Soybean stachyose (SBS) and phytic acid (PA) are anti-nutritional factors (ANF) which have deleterious effects on the growth and digestibility in fish. The present research studied the effects of dietary SBS and PA on the expression of three serine protease genes in the liver of Japanese flounder (Paralichthys olivaceus). These genes are trypsinogen 1 (poTRY), elastase 1 (poEL) and chymotrypsinogen 1 (poCTRY). Eight artificial diets with graded levels of supplemented ANFs were formulated to 4 levels of SBS (0.00, 0.40, 0.80 and 1.50%), 4 levels of PA (0.00, 0.20, 0.40 and 0.80), respectively.Japanese flounder (initial weight 2.45 g ± 0.01 g) were fed with these diets for 10 weeks with three replications per treatment. At the end of 10 weeks, supplementation of 0.40% of dietary SBS or PA significantly increased the gene expression of poTRY and poCTRY (P<0.05). The same level of dietary SBS significantly decreased the gene expression of poEL. In comparison with the control group (ANF-free),dietary PA (0.2% and 0.8%) significantly decreased the gene expression of poTRY, poCTRY and poEL (P<0.05). However, excessive supplement of dietary SBS (1.5%) has no significant effects on these gene expressions (P>0.05). These results suggested that dietary SBS and dietary PA could directly affect the serine protease genes at the transcriptional level in Japanese flounder, and these genes'expression was more sensitive to dietary PA than to SBS under the current experimental conditions.

植酸-胞嘧啶对DL-蛋氨酸粉尘爆燃火焰抑制特性研究

饲料及其添加剂粉尘具有较高的燃烧热,在生产过程中存在一定的爆燃风险,威胁生命财产安全,预混抑制剂是目前应用最为广泛的一种抑爆手段,但传统抑制剂不可食用,无法加入至饲料类粉尘实现抑爆。因此,以饲料主要添加剂DL-蛋氨酸(DLM)粉尘为研究对象,采用自主合成的营养价值高、绿色可食用生物质基植酸-胞嘧啶(PA-CY),研究了PA-CY对DLM粉尘爆燃火焰传播特性的影响,通过高速摄影和可视化竖直管道记录爆燃火焰传播过程并计算火焰速度,采用热电偶监测火焰温度变化。结果表明:随PA-CY质量分数的升高DLM爆燃火焰亮度持续下降,严重破坏了火焰结构,加入20%PA-CY后火焰峰值速度、平均速度和峰值温度由27.66 m/s、14.39 m/s、1014℃分别下降至13.83 m/s、6.88 m/s、540℃,下降比重达50.0%、52.2%和46.7%,且PA-CY质量分数达30%后粉尘无法被点燃,说明PA-CY抑制效果显著。此结果可为饲料类粉尘爆燃的防治提供理论支持。
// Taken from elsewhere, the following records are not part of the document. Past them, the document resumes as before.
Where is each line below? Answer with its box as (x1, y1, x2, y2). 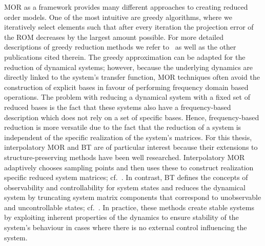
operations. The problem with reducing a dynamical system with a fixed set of (4, 92, 250, 102)
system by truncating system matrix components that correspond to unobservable (4, 192, 261, 203)
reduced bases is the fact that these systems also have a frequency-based (4, 101, 231, 112)
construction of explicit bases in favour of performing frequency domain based (4, 81, 249, 92)
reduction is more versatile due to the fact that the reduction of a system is (4, 122, 241, 132)
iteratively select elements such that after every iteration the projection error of (4, 21, 254, 32)
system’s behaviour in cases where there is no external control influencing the (4, 222, 247, 233)
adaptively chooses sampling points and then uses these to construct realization (4, 162, 254, 172)
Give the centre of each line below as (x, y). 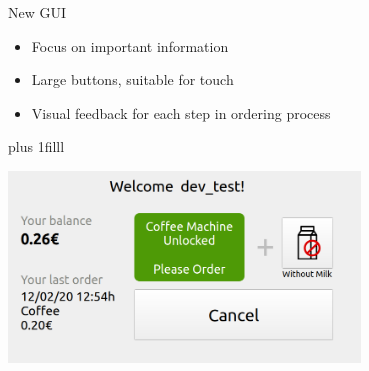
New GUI (37, 12)
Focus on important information (130, 45)
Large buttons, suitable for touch (132, 79)
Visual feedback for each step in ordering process (181, 112)
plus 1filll (36, 146)
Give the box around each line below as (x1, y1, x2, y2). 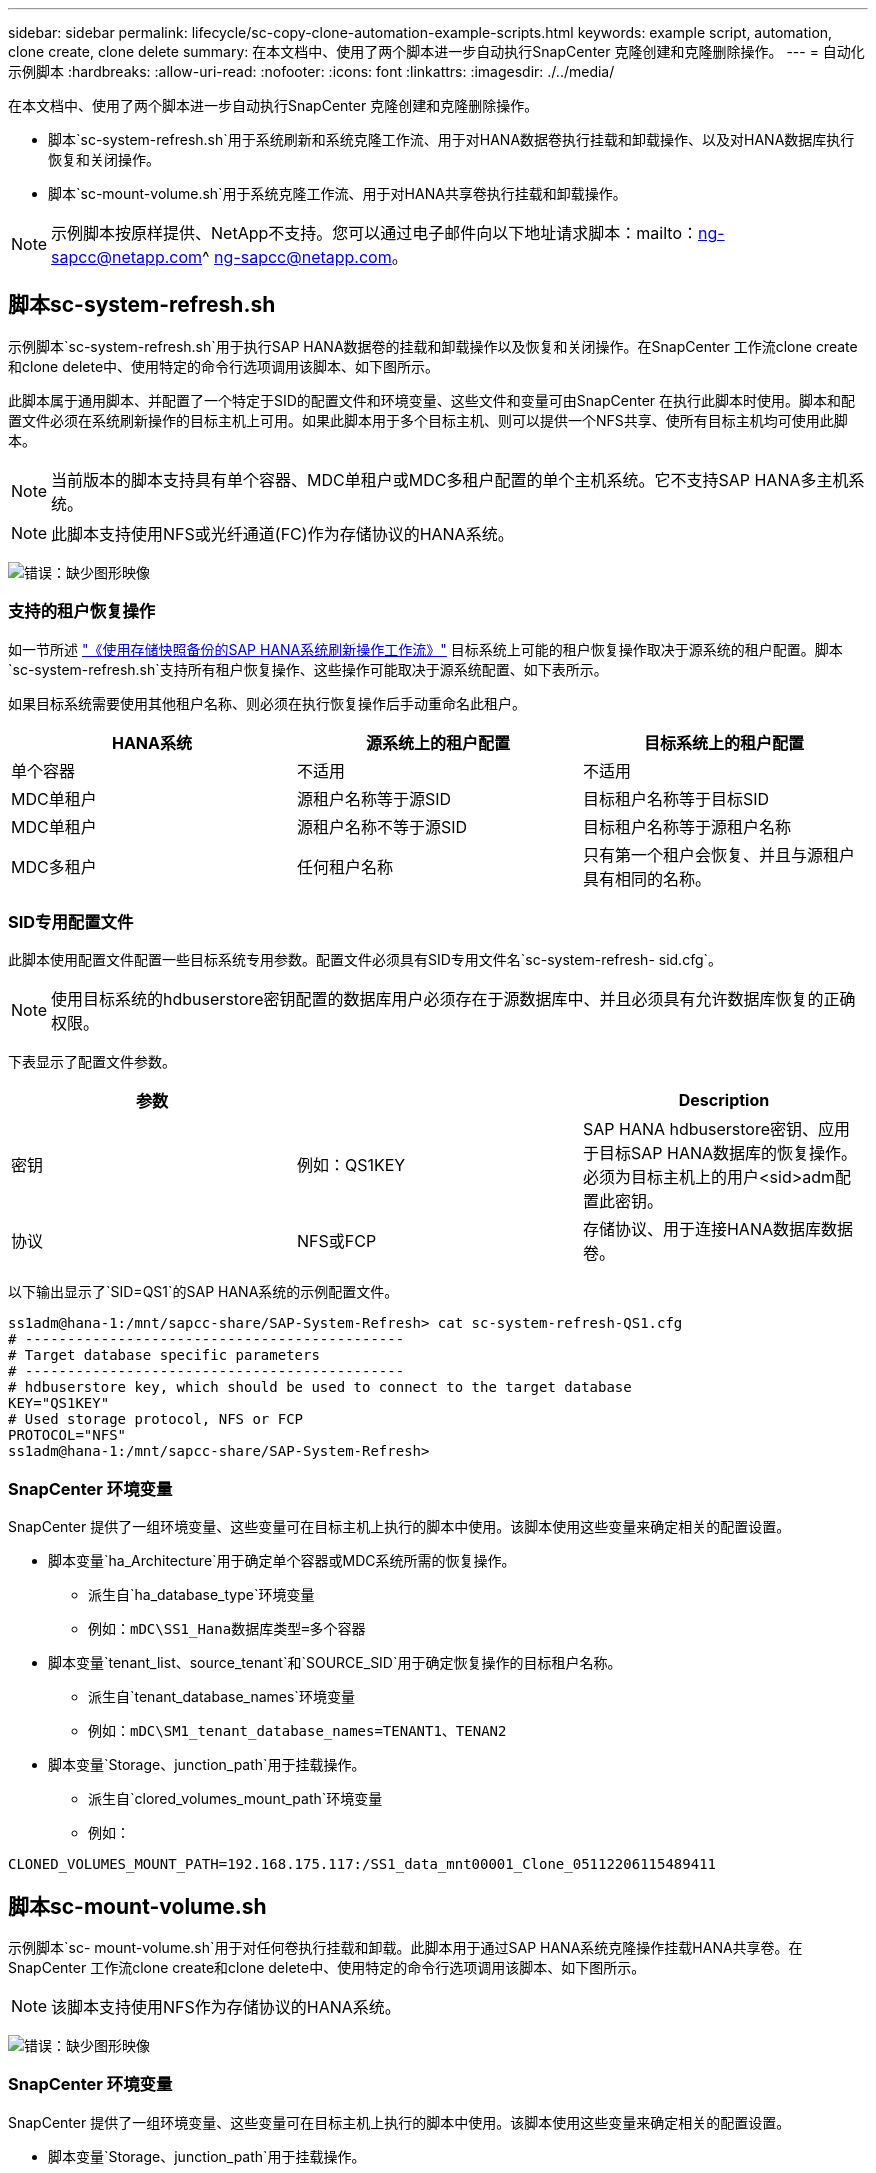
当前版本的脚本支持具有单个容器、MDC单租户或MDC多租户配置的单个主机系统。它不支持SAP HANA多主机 (51, 469, 849, 490)
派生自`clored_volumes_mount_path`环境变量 (88, 1790, 383, 1808)
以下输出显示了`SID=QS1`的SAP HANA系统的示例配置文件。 (8, 1283, 399, 1301)
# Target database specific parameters (8, 1347, 320, 1364)
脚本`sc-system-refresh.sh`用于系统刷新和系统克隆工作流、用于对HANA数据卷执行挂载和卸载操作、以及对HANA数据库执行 (48, 131, 855, 148)
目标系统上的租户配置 (643, 732, 804, 753)
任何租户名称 (296, 856, 393, 877)
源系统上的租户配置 (365, 732, 510, 753)
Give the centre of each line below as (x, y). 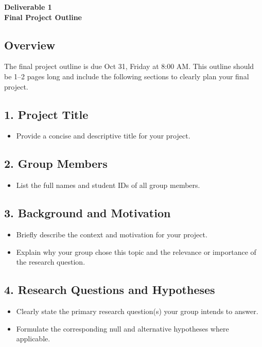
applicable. (33, 339)
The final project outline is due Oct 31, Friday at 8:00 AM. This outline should (129, 66)
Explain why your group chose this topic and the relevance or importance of (136, 251)
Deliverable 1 (28, 7)
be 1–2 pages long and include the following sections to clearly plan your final (127, 76)
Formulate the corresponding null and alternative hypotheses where (123, 328)
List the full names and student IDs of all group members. (108, 185)
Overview (30, 45)
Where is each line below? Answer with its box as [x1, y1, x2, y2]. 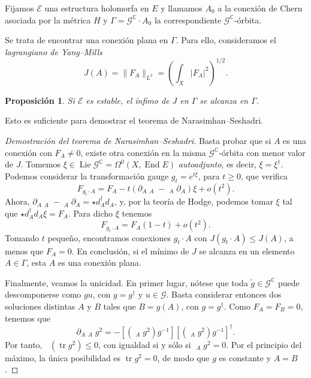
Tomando [5, 231, 40, 244]
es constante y [219, 351, 271, 364]
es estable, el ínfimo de [86, 94, 170, 106]
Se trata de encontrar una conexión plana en [5, 34, 168, 46]
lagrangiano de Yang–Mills [5, 45, 102, 58]
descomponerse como [5, 288, 81, 301]
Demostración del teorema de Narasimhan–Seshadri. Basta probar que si [5, 134, 271, 147]
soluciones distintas [5, 300, 76, 313]
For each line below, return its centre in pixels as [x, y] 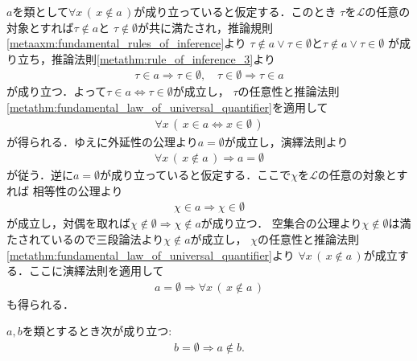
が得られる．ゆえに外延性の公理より [102, 141]
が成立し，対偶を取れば [68, 223]
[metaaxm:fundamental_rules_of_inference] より [126, 43]
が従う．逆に [40, 175]
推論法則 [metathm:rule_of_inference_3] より [163, 58]
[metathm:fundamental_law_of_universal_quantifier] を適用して [167, 107]
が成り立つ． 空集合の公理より [281, 223]
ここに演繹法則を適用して [96, 271]
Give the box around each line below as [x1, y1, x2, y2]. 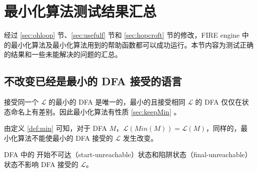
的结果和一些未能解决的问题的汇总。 [4, 49, 122, 59]
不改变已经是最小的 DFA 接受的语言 [4, 73, 182, 89]
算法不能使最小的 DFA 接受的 [17, 132, 113, 143]
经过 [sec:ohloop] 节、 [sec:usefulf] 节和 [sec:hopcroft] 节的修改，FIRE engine [4, 30, 240, 40]
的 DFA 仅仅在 [195, 97, 242, 107]
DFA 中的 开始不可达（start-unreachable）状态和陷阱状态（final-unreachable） [4, 149, 252, 160]
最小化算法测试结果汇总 [4, 1, 157, 21]
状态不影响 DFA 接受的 [4, 159, 79, 170]
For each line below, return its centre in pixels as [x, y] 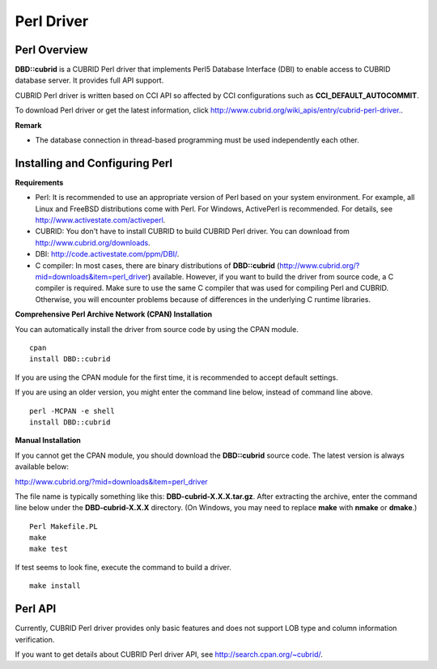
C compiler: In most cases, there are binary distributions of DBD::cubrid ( [157, 265]
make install [55, 586]
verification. [35, 639]
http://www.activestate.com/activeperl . [100, 220]
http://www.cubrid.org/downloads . [93, 242]
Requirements [39, 182]
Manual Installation [48, 441]
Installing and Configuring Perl [94, 163]
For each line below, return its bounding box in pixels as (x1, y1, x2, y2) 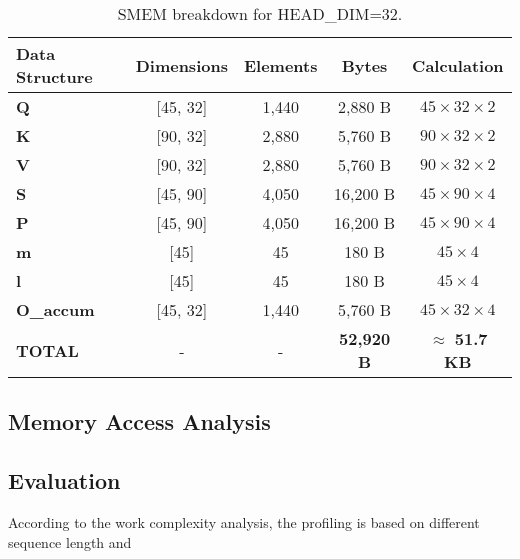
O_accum (16, 298, 95, 321)
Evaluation (8, 465, 121, 496)
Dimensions (135, 53, 228, 77)
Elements (243, 53, 318, 77)
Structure (16, 65, 93, 88)
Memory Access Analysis (8, 406, 271, 437)
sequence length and (8, 531, 132, 552)
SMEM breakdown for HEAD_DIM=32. (117, 2, 403, 25)

植酸/聚间苯二胺修饰纳米SiO_(2)制备水性环氧复合涂层及其防腐性能

以溶胶凝胶法制备了γ-缩水甘油醚氧丙基三甲氧基硅烷(KH560)改性SiO_(2)(f-SiO_(2));将间苯二胺(mPD)原位聚合制备的聚间苯二胺(PmPD)共价接枝在f-SiO_(2)表面,制得(PmPD-SiO_(2));最后,通过分子间作用力将植酸(PA)与PmPD-SiO_(2)结合制得PA/PmPD-SiO_(2)复合材料,用于制备水性环氧复合涂层。采用红外光谱、热失重分析和X射线光电子能谱表征了产物结构,通过扫描电镜、电化学和盐雾试验对涂层的防腐性能进行分析。结果表明,当添加质量分数为0.5%的PA/PmPD-SiO_(2)时,涂层附着力0级、铅笔硬度3H、耐冲击45 kg·cm,缓蚀效率为97.2%,耐腐蚀性最佳;腐蚀电流密度较纯水性环氧树脂(WEP)涂层缩小了36倍,低频阻抗模量较纯WEP涂层提升了2个数量级。